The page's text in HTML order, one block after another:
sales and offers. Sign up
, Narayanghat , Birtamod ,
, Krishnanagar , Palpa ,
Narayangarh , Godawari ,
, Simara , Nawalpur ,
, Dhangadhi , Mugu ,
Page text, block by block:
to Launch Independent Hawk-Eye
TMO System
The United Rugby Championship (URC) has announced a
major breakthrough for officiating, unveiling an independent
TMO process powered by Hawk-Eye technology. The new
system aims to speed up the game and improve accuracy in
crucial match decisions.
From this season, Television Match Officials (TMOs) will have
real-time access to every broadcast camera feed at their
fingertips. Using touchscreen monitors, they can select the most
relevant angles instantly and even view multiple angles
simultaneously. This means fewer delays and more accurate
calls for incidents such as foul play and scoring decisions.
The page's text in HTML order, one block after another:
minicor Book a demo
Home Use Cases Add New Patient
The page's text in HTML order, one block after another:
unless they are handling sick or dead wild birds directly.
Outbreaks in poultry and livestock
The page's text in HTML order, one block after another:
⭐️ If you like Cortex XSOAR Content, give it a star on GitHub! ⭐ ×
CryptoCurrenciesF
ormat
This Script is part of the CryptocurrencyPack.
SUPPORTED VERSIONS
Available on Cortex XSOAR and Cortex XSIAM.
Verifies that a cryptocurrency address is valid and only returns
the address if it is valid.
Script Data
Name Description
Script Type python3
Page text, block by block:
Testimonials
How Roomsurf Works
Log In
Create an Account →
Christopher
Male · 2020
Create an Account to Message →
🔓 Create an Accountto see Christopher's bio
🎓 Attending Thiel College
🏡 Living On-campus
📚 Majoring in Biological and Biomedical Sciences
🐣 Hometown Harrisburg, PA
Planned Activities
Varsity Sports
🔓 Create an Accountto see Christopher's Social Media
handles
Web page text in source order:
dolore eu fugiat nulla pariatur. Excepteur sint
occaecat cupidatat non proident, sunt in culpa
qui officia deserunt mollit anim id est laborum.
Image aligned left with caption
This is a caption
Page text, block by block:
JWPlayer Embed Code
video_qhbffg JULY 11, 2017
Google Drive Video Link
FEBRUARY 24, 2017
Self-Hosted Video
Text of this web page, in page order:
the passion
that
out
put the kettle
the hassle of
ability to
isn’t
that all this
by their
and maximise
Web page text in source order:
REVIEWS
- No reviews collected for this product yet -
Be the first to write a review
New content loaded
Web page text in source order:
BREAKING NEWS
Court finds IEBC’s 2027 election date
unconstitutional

EXERCISE REQUIREMENTS:
Nothing in the records may be dropped; reproduce them exactly.

EXERCISE OUTPUT:
The page's text in HTML order, one block after another:
sales and offers. Sign up
, Narayanghat , Birtamod ,
, Krishnanagar , Palpa ,
Narayangarh , Godawari ,
, Simara , Nawalpur ,
, Dhangadhi , Mugu ,
Page text, block by block:
to Launch Independent Hawk-Eye
TMO System
The United Rugby Championship (URC) has announced a
major breakthrough for officiating, unveiling an independent
TMO process powered by Hawk-Eye technology. The new
system aims to speed up the game and improve accuracy in
crucial match decisions.
From this season, Television Match Officials (TMOs) will have
real-time access to every broadcast camera feed at their
fingertips. Using touchscreen monitors, they can select the most
relevant angles instantly and even view multiple angles
simultaneously. This means fewer delays and more accurate
calls for incidents such as foul play and scoring decisions.
The page's text in HTML order, one block after another:
minicor Book a demo
Home Use Cases Add New Patient
The page's text in HTML order, one block after another:
unless they are handling sick or dead wild birds directly.
Outbreaks in poultry and livestock
The page's text in HTML order, one block after another:
⭐️ If you like Cortex XSOAR Content, give it a star on GitHub! ⭐ ×
CryptoCurrenciesF
ormat
This Script is part of the CryptocurrencyPack.
SUPPORTED VERSIONS
Available on Cortex XSOAR and Cortex XSIAM.
Verifies that a cryptocurrency address is valid and only returns
the address if it is valid.
Script Data
Name Description
Script Type python3
Page text, block by block:
Testimonials
How Roomsurf Works
Log In
Create an Account →
Christopher
Male · 2020
Create an Account to Message →
🔓 Create an Accountto see Christopher's bio
🎓 Attending Thiel College
🏡 Living On-campus
📚 Majoring in Biological and Biomedical Sciences
🐣 Hometown Harrisburg, PA
Planned Activities
Varsity Sports
🔓 Create an Accountto see Christopher's Social Media
handles
Web page text in source order:
dolore eu fugiat nulla pariatur. Excepteur sint
occaecat cupidatat non proident, sunt in culpa
qui officia deserunt mollit anim id est laborum.
Image aligned left with caption
This is a caption
Page text, block by block:
JWPlayer Embed Code
video_qhbffg JULY 11, 2017
Google Drive Video Link
FEBRUARY 24, 2017
Self-Hosted Video
Text of this web page, in page order:
the passion
that
out
put the kettle
the hassle of
ability to
isn’t
that all this
by their
and maximise
Web page text in source order:
REVIEWS
- No reviews collected for this product yet -
Be the first to write a review
New content loaded
Web page text in source order:
BREAKING NEWS
Court finds IEBC’s 2027 election date
unconstitutional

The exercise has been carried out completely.